The simplest form of Atomic, is to copy and paste a test. It doesn’t require a SIEM, SOAR, XDR. Use what you have, identify the gaps, report up and move forward.
2. Atomic Red Team is educational
This excites me. ART is meant to help anyone at any level get going in Red Teaming or Blue Teaming. It’s meant to be used, again, as a copy and paste factor or remote execution against multiple hosts. Carrie has been doing an amazing job evangelizing Atomic Red Team with a sweet course-
I know many folks out there that use Atomic to better understand a technique, not requiring a SIEM/XDR/SOAR. I also know folks who are breaking into the industry (college level) and want to understand how this all comes together.
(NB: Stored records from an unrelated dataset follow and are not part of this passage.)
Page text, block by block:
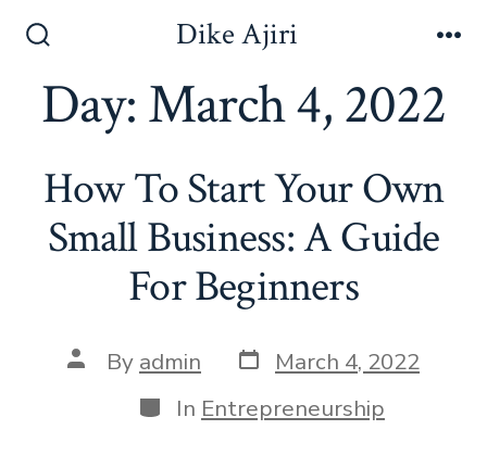
content
Toggle
Dike Ajiri
Day:March 4, 2022
How To Start Your Own
Small Business: A Guide
For Beginners
Post
author
By admin Post
date
March 4, 2022
Categories
In Entrepreneurship
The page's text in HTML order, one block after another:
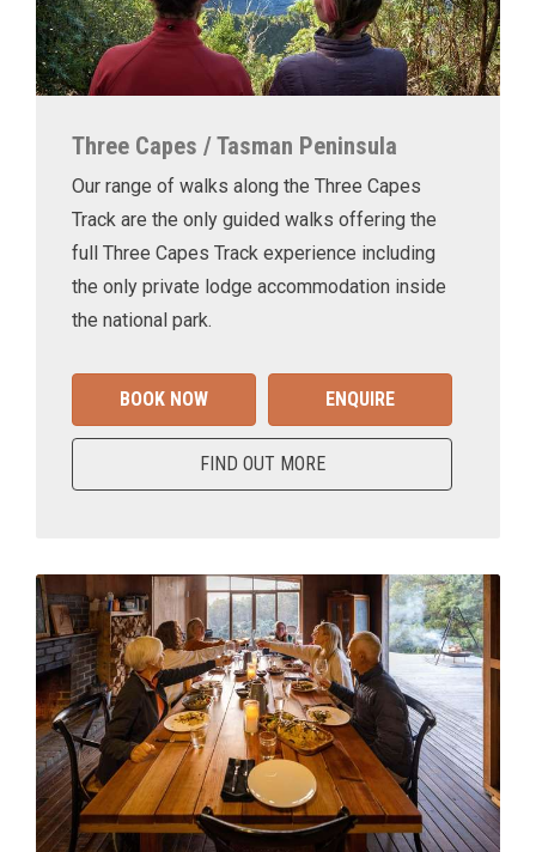
Three Capes / Tasman Peninsula
Our range of walks along the Three Capes
Track are the only guided walks offering the
full Three Capes Track experience including
the only private lodge accommodation inside
the national park.
BOOK NOW ENQUIRE
FIND OUT MORE
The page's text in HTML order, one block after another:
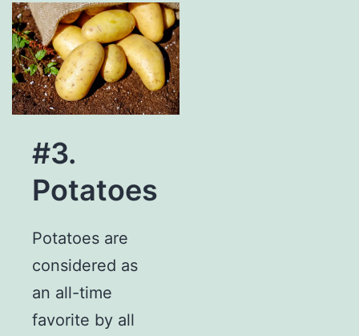
#3.
Potatoes
Potatoes are
considered as
an all-time
favorite by all
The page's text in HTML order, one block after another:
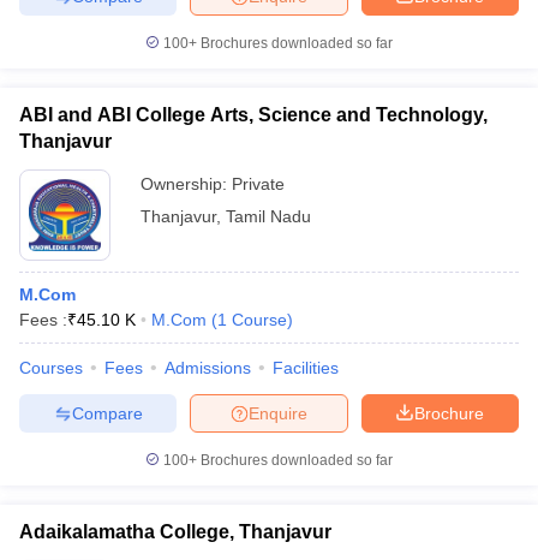
100+ Brochures downloaded so far
ABI and ABI College Arts, Science and Technology,
Thanjavur
Ownership: Private
Thanjavur, Tamil Nadu
M.Com
Fees :₹45.10 K M.Com (1 Course)
Courses Fees Admissions Facilities
Brochure
Enquire
Compare
100+ Brochures downloaded so far
Adaikalamatha College, Thanjavur
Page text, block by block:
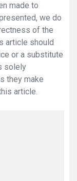
made to
we do
of the
article should
or a substitute
solely
they make
article.
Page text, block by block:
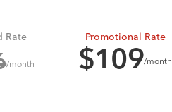
Rate
/month
Promotional Rate
$109/month
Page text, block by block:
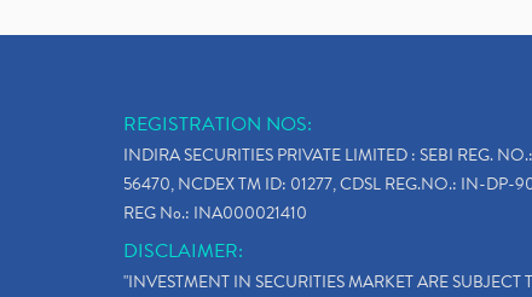
REGISTRATION NOS:
INDIRA SECURITIES PRIVATE LIMITED : SEBI REG.
56470, NCDEX TM ID: 01277, CDSL REG.NO.: IN-DP-
REG No.: INA000021410
DISCLAIMER:
"INVESTMENT IN SECURITIES MARKET ARE
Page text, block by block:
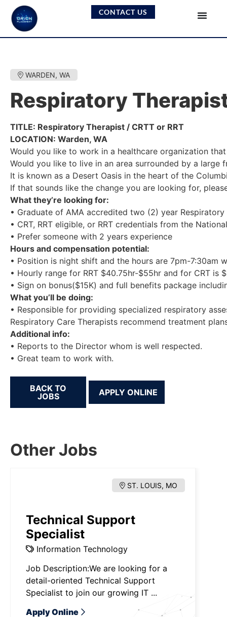
CONTACT US
WARDEN, WA
Respiratory
TITLE: Respiratory Therapist / CRTT or RRT
LOCATION: Warden, WA
Would you like to work in a healthcare organization
Would you like to live in an area surrounded by a
It is known as a Desert Oasis in the heart of the
If that sounds like the change you are looking for,
What they’re looking for:
• Graduate of AMA accredited two (2) year
• CRT, RRT eligible, or RRT credentials from the
• Prefer someone with 2 years experience
Hours and compensation potential:
• Position is night shift and the hours are 7pm-7:30am
• Hourly range for RRT $40.75hr-$55hr and for CRT
• Sign on bonus($15K) and full benefits package
What you’ll be doing:
• Responsible for providing specialized respiratory
Respiratory Care Therapists recommend treatment
Additional info:
• Reports to the Director whom is well respected.
• Great team to work with.
BACK TO
JOBS
Other Jobs
ST. LOUIS, MO
Technical Support
Specialist
Information Technology
Job Description:We are looking for a
detail-oriented Technical Support
Specialist to join our growing IT ...
Apply Online
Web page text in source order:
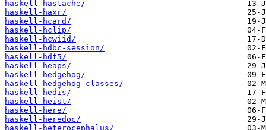
haskell-hastache/
haskell-haxr/
haskell-hcard/
haskell-hclip/
haskell-hcwiid/
haskell-hdbc-session/
haskell-hdf5/
haskell-heaps/
haskell-hedgehog/
haskell-hedgehog-classes/
haskell-hedis/
haskell-heist/
haskell-here/
haskell-heredoc/
haskell-heterocephalus/
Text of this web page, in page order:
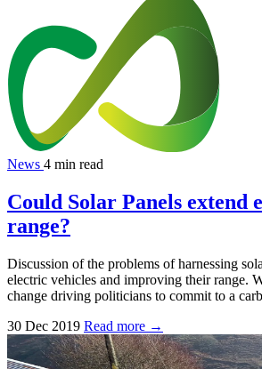
News 4 min read
Could Solar Panels extend
range?
Discussion of the problems of harnessing
electric vehicles and improving their range.
change driving politicians to commit to a
30 Dec 2019 Read more →
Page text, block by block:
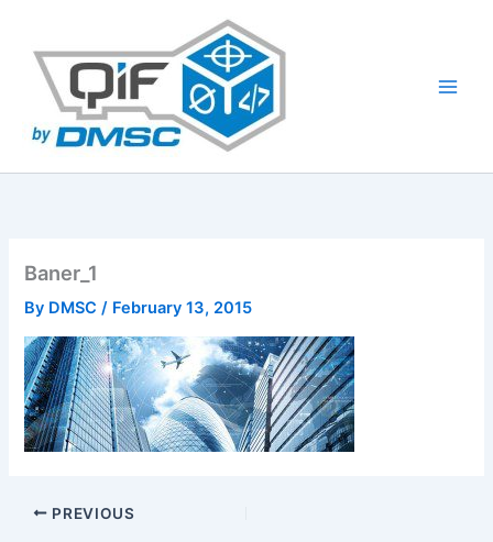
content
Baner_1
By DMSC/ February 13, 2015
PREVIOUS
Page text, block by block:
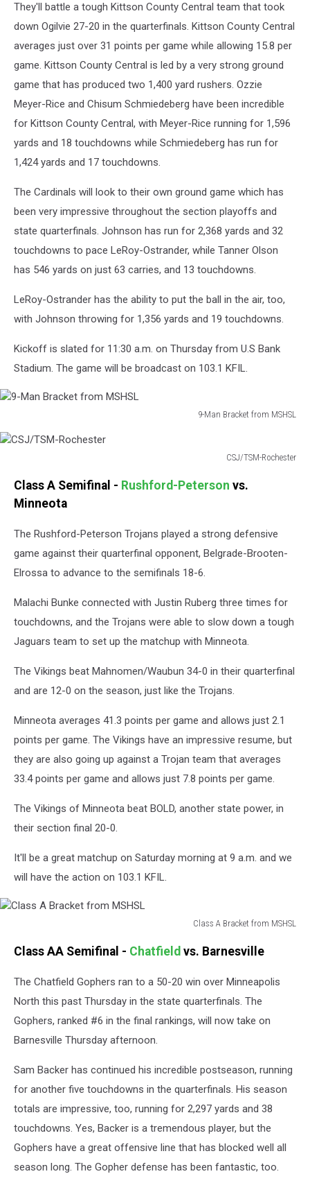
They'll battle a tough Kittson County Central team that took
down Ogilvie 27-20 in the quarterfinals. Kittson County Central
averages just over 31 points per game while allowing 15.8 per
game. Kittson County Central is led by a very strong ground
game that has produced two 1,400 yard rushers. Ozzie
Meyer-Rice and Chisum Schmiedeberg have been incredible
for Kittson County Central, with Meyer-Rice running for 1,596
yards and 18 touchdowns while Schmiedeberg has run for
1,424 yards and 17 touchdowns.
The Cardinals will look to their own ground game which has
been very impressive throughout the section playoffs and
state quarterfinals. Johnson has run for 2,368 yards and 32
touchdowns to pace LeRoy-Ostrander, while Tanner Olson
has 546 yards on just 63 carries, and 13 touchdowns.
LeRoy-Ostrander has the ability to put the ball in the air, too,
with Johnson throwing for 1,356 yards and 19 touchdowns.
Kickoff is slated for 11:30 a.m. on Thursday from U.S Bank
Stadium. The game will be broadcast on 103.1 KFIL.
9-Man Bracket from MSHSL
Man
MSHSL
CSJ/TSM-Rochester
Rochester
Class A Semifinal - Rushford-Peterson vs.
Minneota
The Rushford-Peterson Trojans played a strong defensive
game against their quarterfinal opponent, Belgrade-Brooten-
Elrossa to advance to the semifinals 18-6.
Malachi Bunke connected with Justin Ruberg three times for
touchdowns, and the Trojans were able to slow down a tough
Jaguars team to set up the matchup with Minneota.
The Vikings beat Mahnomen/Waubun 34-0 in their quarterfinal
and are 12-0 on the season, just like the Trojans.
Minneota averages 41.3 points per game and allows just 2.1
points per game. The Vikings have an impressive resume, but
they are also going up against a Trojan team that averages
33.4 points per game and allows just 7.8 points per game.
The Vikings of Minneota beat BOLD, another state power, in
their section final 20-0.
It'll be a great matchup on Saturday morning at 9 a.m. and we
will have the action on 103.1 KFIL.
Class A Bracket from MSHSL
from
MSHSL
Class AA Semifinal - Chatfield vs. Barnesville
The Chatfield Gophers ran to a 50-20 win over Minneapolis
North this past Thursday in the state quarterfinals. The
Gophers, ranked #6 in the final rankings, will now take on
Barnesville Thursday afternoon.
Sam Backer has continued his incredible postseason, running
for another five touchdowns in the quarterfinals. His season
totals are impressive, too, running for 2,297 yards and 38
touchdowns. Yes, Backer is a tremendous player, but the
Gophers have a great offensive line that has blocked well all
season long. The Gopher defense has been fantastic, too.
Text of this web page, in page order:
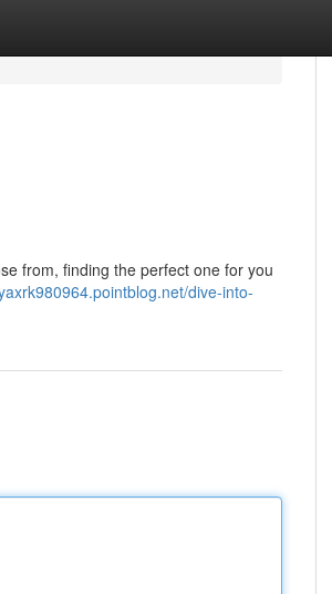
from, finding the perfect one for you
dive-into-
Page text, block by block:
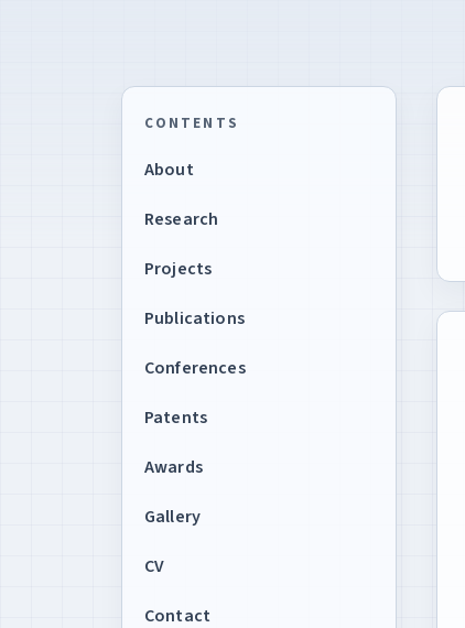
CONTENTS
About
Research
Projects
Publications
Conferences
Patents
Awards
Gallery
CV
Contact
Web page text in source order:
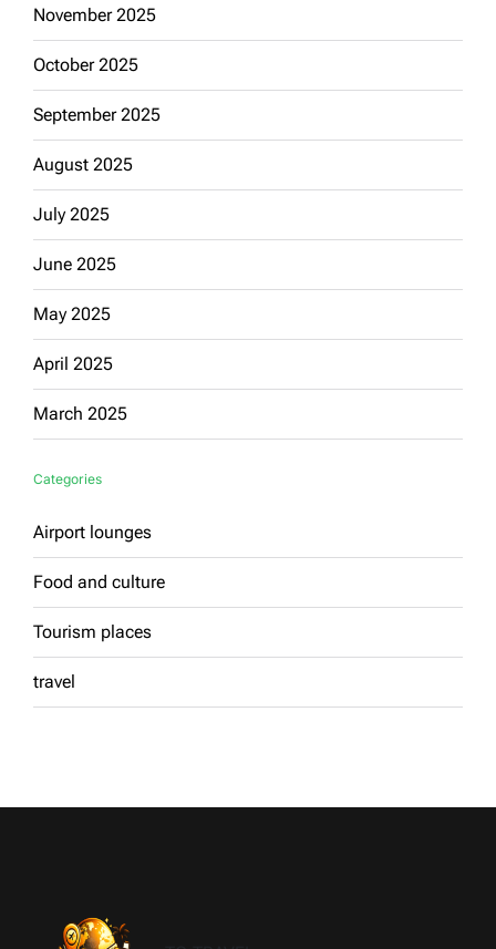
November 2025
October 2025
September 2025
August 2025
July 2025
June 2025
May 2025
April 2025
March 2025
Categories
Airport lounges
Food and culture
Tourism places
travel
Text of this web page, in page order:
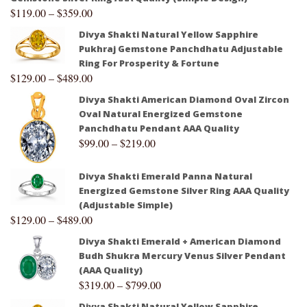
$119.00–$359.00
Divya Shakti Natural Yellow Sapphire
Pukhraj Gemstone Panchdhatu Adjustable
Ring For Prosperity & Fortune
$129.00–$489.00
Divya Shakti American Diamond Oval Zircon
Oval Natural Energized Gemstone
Panchdhatu Pendant AAA Quality
$99.00–$219.00
Divya Shakti Emerald Panna Natural
Energized Gemstone Silver Ring AAA Quality
(Adjustable Simple)
$129.00–$489.00
Divya Shakti Emerald + American Diamond
Budh Shukra Mercury Venus Silver Pendant
(AAA Quality)
$319.00–$799.00
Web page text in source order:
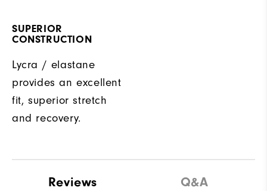
SUPERIOR
CONSTRUCTION
Lycra / elastane
provides an excellent
fit, superior stretch
and recovery.
Reviews Q&A
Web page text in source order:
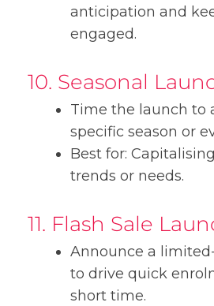
anticipation and
engaged.
10. Seasonal
Time the launch to
specific season or
Best for:
trends or needs.
11. Flash Sale
Announce a
to drive quick
short time.
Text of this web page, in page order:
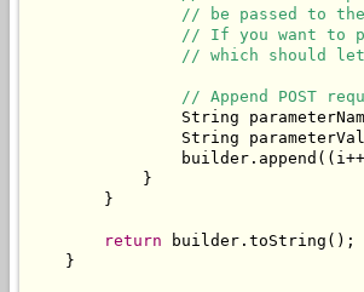
// be passed to
// If you want to
// which should
// Append POST
String
String
            }
        }
return builder.toString();
    }
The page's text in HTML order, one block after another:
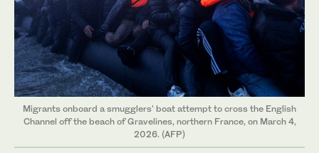
Migrants onboard a smugglers' boat attempt to cross the English
Channel off the beach of Gravelines, northern France, on March 4,
2026. (AFP)
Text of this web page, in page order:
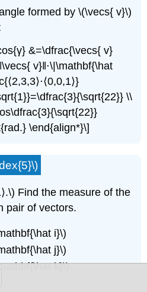
formed by \(\vecs{ v}\)
&=\dfrac{\vecs{ v}
v}‖⋅\|\mathbf{\hat
\\
\end{align*}\]
Find the measure of the
pair of vectors.
i}\)
j}\)
k}\)
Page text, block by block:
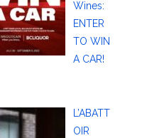
Wines:
ENTER
TO WIN
A CAR!
L’ABATT
OIR
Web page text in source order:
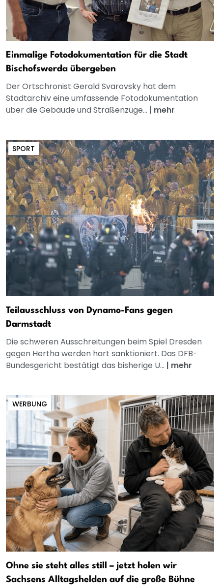
Einmalige Fotodokumentation für die Stadt
Bischofswerda übergeben
Der Ortschronist Gerald Svarovsky hat dem
Stadtarchiv eine umfassende Fotodokumentation
über die Gebäude und Straßenzüge... | mehr
SPORT
Teilausschluss von Dynamo-Fans gegen
Darmstadt
Die schweren Ausschreitungen beim Spiel Dresden
gegen Hertha werden hart sanktioniert. Das DFB-
Bundesgericht bestätigt das bisherige U... | mehr
WERBUNG
Ohne sie steht alles still – jetzt holen wir
Sachsens Alltagshelden auf die große Bühne
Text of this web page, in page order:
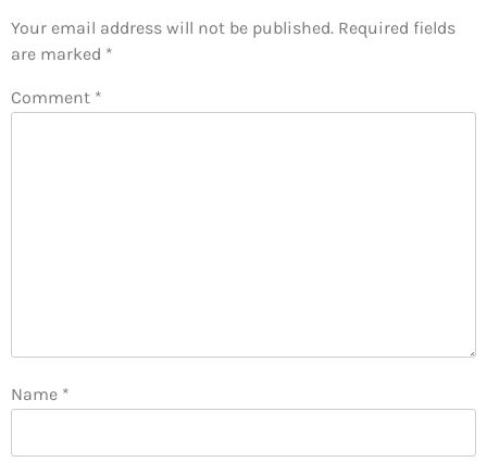
Your email address will not be published. Required fields
are marked *
Comment *
Name *
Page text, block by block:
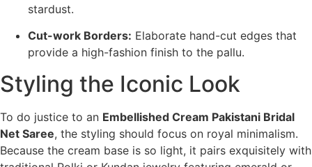
stardust.
Cut-work Borders: Elaborate hand-cut edges that
provide a high-fashion finish to the pallu.
Styling the Iconic Look
To do justice to an Embellished Cream Pakistani Bridal
Net Saree, the styling should focus on royal minimalism.
Because the cream base is so light, it pairs exquisitely with
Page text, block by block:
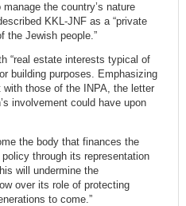
the country’s nature
KKL-JNF as a “private
the Jewish people.”
“real estate interests typical of
building purposes. Emphasizing
with those of the INPA, the letter
involvement could have upon
the body that finances the
through its representation
will undermine the
over its role of protecting
to come.”
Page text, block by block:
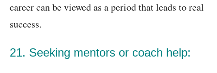
career can be viewed as a period that leads to real
success.
21. Seeking mentors or coach help:
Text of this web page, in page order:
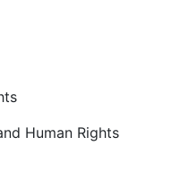
Human Rights
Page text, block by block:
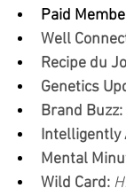
Paid
Well
Recipe du
Genetics
Brand Buzz:
Intelligently
Mental
Wild Card:
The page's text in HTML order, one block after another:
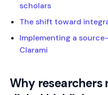
scholars
The shift toward
Implementing a
Clarami
Why researchers
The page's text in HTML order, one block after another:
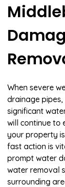
When severe
drainage
significant
will continue to
your property
fast action is
prompt water
water removal
surrounding
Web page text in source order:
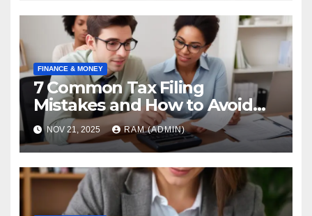
FINANCE & MONEY
7 Common Tax Filing
Mistakes and How to Avoid
Them [2026]
NOV 21, 2025 RAM (ADMIN)
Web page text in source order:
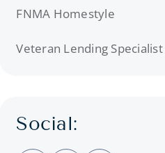
FNMA Homestyle
Veteran Lending Specialist
Social:
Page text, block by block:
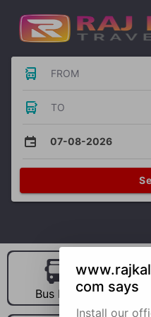
FROM
TO
07-08-2026
Bus Hirecom says
Install our
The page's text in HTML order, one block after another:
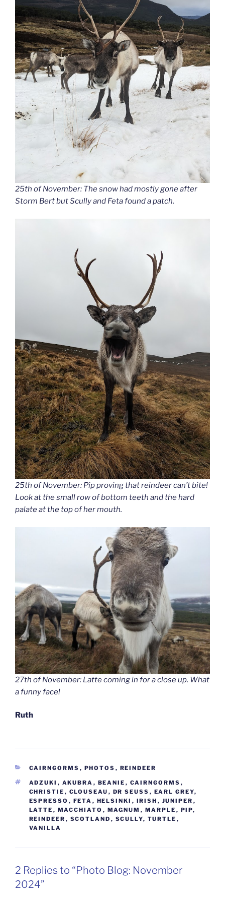
25th of November: The snow had mostly gone after
Storm Bert but Scully and Feta found a patch.
25th of November: Pip proving that reindeer can’t bite!
Look at the small row of bottom teeth and the hard
palate at the top of her mouth.
27th of November: Latte coming in for a close up. What
a funny face!
Ruth
CATEGORIES
CAIRNGORMS , PHOTOS , REINDEER
TAGS
ADZUKI , AKUBRA , BEANIE , CAIRNGORMS ,
CHRISTIE , CLOUSEAU , DR SEUSS , EARL GREY,
ESPRESSO , FETA , HELSINKI , IRISH , JUNIPER ,
LATTE , MACCHIATO , MAGNUM , MARPLE , PIP,
REINDEER , SCOTLAND , SCULLY, TURTLE ,
VANILLA
2 Replies to “Photo Blog: November
2024”
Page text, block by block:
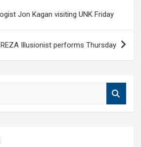
Jon Kagan visiting UNK Friday
REZA Illusionist performs Thursday

Recently, I added a test related to Raspberry Robin and this dropped:
Why run malware when you can build a Chain Reaction of Atomics and see how it really goes down?
Take the training and submit some tests and put Atomic Red Team on your resume. You may not be an _expert_ (who is?) , but you learned something! That is what matters here!
3. Extend and Integrate
As mentioned before, you can take the Atomics and do whatever you want with them. It’s all been yaml-ized. Want to integrate with a Enterprise tool? Simple. Want to build a python or Go runner for Atomics? consume! Back to education, use this project for your school to share how you built something that uses ART. Check out the Atomic GUI.
Want to go deeper in your testing? Check out AtomicTestHarnesses.
4. Vendor Testing
Atomic Red Team provides the quick win of validating your controls and managed vendors. Grab the latest DFIR Report, combine some Atomics, and run them. Were they captured in your lab? What was missing in the MSP response?
I have met a few teams who have Atomic integrated deeply with their SOC or MSSP
5. Everyone is Atomic
Atomic Red Team has always been about everyone. It was never meant for ONLY the 1% in the industry, but everyone. This is a community project used by some very large fortune 100s and by organizations less than 100 employees.
I Thank you for reading this far. I know I most likely misinterpreted this whole thing, but at the end of the day, we got a nice top 5 blog out of it!
PS — and just because, ask Red Canary to put this logo on stickers and shirts
Happy Hunting!
Edit: Patrick Gray Risky Business dropped an assist on the beginning, as I quoted a quote that was not real but a true misinterpretation of the podcast. Along with Adam and Brian. Really appreciate the clarity and guidance.